Area of Kingston upon Hull, England

Stepney is an area of Kingston upon Hull within the larger area of Sculcoates, north of the city centre on the (A1079) Beverley-Hull main road. Before the mid-19th century the place was a small hamlet outside the urban area of Kingston upon Hull.

==Geography==
Modern Stepney is absorbed into the urban sprawl of Hull. The (A1079) Hull to Beverley main road passes directly through the area, with Stepney centred on its junction with Stepney Lane. To the west is Pearson Park; approximate boundaries are formed by Queens Road/Sculcoates Lane to the north; the Beverley and Barmston Drain to the east, beyond which is Wincolmlee (Sculcoates); to the south is further urban development along Beverley Road, leading to the city centre.

Stepney is an urban area, mostly housing, with shopping and services along the main road, and some light industry. The original (pre 1850s) village street survives as a minor kink in Beverley Road, and is indicated by a narrowing of the street, and by a section of more modest two-storey houses.

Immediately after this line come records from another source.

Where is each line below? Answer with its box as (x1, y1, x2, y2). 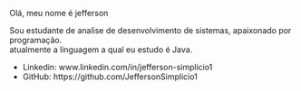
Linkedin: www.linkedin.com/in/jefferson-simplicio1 (22, 62, 213, 72)
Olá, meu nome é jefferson (9, 8, 109, 18)
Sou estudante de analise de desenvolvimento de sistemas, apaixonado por (9, 25, 292, 35)
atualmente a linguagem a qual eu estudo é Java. (9, 44, 193, 55)
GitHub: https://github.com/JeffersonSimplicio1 (22, 71, 198, 82)
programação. (9, 35, 63, 45)
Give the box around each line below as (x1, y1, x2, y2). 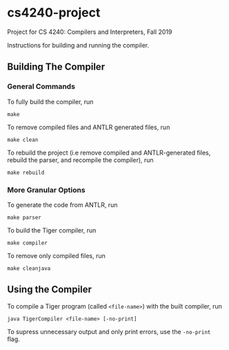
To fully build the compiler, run (7, 97, 94, 106)
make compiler (7, 240, 48, 246)
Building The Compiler (7, 61, 106, 73)
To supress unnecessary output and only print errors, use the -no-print (7, 327, 211, 336)
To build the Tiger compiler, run (7, 226, 97, 234)
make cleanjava (7, 264, 51, 272)
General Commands (7, 81, 76, 91)
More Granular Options (7, 185, 86, 195)
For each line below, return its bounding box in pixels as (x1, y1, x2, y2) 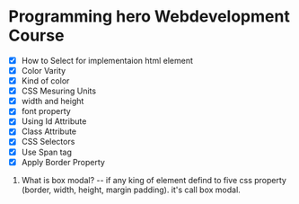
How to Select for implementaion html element (21, 55, 194, 66)
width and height (21, 96, 84, 107)
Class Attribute (21, 126, 77, 137)
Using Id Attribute (21, 116, 87, 127)
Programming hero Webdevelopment (8, 6, 291, 27)
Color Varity (21, 66, 66, 75)
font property (21, 106, 71, 117)
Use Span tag (21, 146, 73, 157)
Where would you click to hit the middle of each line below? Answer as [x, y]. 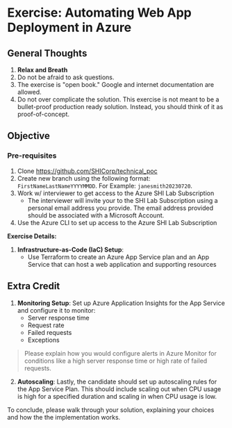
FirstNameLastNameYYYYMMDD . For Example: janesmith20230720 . [105, 186]
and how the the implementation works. [64, 417]
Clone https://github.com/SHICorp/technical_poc [87, 171]
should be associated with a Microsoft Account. [96, 215]
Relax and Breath [42, 70]
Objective [29, 136]
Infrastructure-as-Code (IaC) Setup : [70, 249]
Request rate [46, 325]
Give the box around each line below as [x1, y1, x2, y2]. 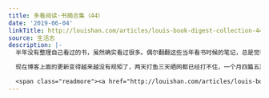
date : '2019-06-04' [8, 19, 74, 27]
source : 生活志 [8, 33, 55, 42]
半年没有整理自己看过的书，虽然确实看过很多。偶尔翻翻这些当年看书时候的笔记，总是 [15, 49, 254, 57]
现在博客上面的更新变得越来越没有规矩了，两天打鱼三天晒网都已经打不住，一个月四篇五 [15, 63, 260, 72]
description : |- [8, 41, 62, 49]
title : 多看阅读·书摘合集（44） [8, 11, 104, 20]
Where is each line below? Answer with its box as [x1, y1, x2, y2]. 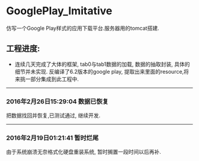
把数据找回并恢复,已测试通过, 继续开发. [6, 112, 101, 119]
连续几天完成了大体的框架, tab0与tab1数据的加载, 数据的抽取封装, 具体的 [14, 61, 190, 68]
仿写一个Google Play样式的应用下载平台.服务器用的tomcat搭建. [6, 24, 159, 31]
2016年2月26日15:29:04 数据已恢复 [6, 97, 109, 105]
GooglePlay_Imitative [6, 4, 113, 18]
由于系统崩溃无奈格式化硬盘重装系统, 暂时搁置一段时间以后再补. [6, 149, 162, 156]
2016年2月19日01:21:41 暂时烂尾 [6, 134, 99, 142]
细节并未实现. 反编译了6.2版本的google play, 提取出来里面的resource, [14, 68, 184, 75]
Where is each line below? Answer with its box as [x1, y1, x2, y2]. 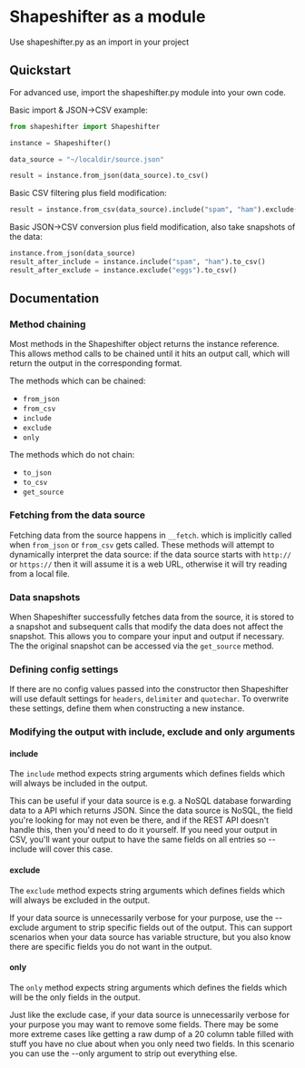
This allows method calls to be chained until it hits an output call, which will [9, 348, 290, 360]
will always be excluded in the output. [9, 895, 151, 905]
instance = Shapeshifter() [9, 138, 112, 147]
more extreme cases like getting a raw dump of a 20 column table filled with [9, 1028, 294, 1039]
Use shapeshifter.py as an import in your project [9, 36, 190, 47]
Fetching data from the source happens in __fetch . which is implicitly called [9, 529, 292, 540]
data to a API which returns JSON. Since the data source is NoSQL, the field [9, 806, 293, 816]
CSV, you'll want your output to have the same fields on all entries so [9, 834, 267, 845]

The area falls within the Beverley Road and Sculcoates areas of Hull.

==History==
Following the foundation of Hull by Edward I in 1293 proceedings were undertaken to create permanent roads to the neighbouring towns, including one to Beverley; in 1302 a jury decided on the best routes for the roads. The road to Beverley became a turnpike under an act of Parliament of 1744, the Kingston-upon-Hull and Beverley Road Act 1743
(17 Geo. 2. c. 25).

The Beverley and Barmston Drain was authorised by an act of Parliament, the Beverley and Barmston Drainage Act 1798 (38 Geo. 3. c. lxiii), and was the largest of local drains, running roughly north–south about a third of a mile east of Stepney. A bridge on Stepney Lane dating from around 1800 crosses the drain, and is still extant. A smaller drain ran north–south between Barmston Drain and Beverley Road, Cottingham Drain – it was culverted in the latter half of the 20th century and part it now forms a cycle or footpath, other parts built over.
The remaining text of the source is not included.